- WHAT IS REQUIRED: Everything from the first line of the data below through the line that contains "3-meet-- he. 3-trample- field." should be written out exactly, please, and nothing more; the pictures stay out.

━━━━━━━━

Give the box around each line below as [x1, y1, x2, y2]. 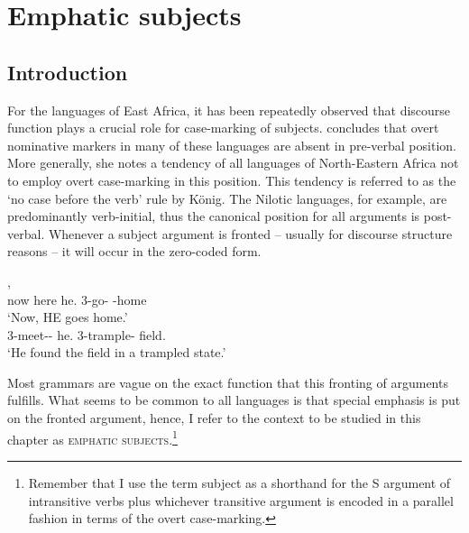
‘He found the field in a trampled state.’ [7, 343, 226, 362]
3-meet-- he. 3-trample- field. [7, 325, 166, 344]
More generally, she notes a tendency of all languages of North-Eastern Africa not [7, 153, 459, 172]
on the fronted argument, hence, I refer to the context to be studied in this [7, 409, 421, 427]
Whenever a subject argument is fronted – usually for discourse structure [48, 224, 453, 243]
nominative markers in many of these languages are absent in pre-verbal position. [7, 135, 456, 154]
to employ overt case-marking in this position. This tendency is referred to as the [7, 170, 456, 189]
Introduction [7, 58, 128, 86]

━━━━━━━━

- RESPONSE:
Give the box around each line below as [x1, y1, x2, y2]. 
‘He found the field in a trampled state.’ [7, 343, 226, 362]
3-meet-- he. 3-trample- field. [7, 325, 166, 344]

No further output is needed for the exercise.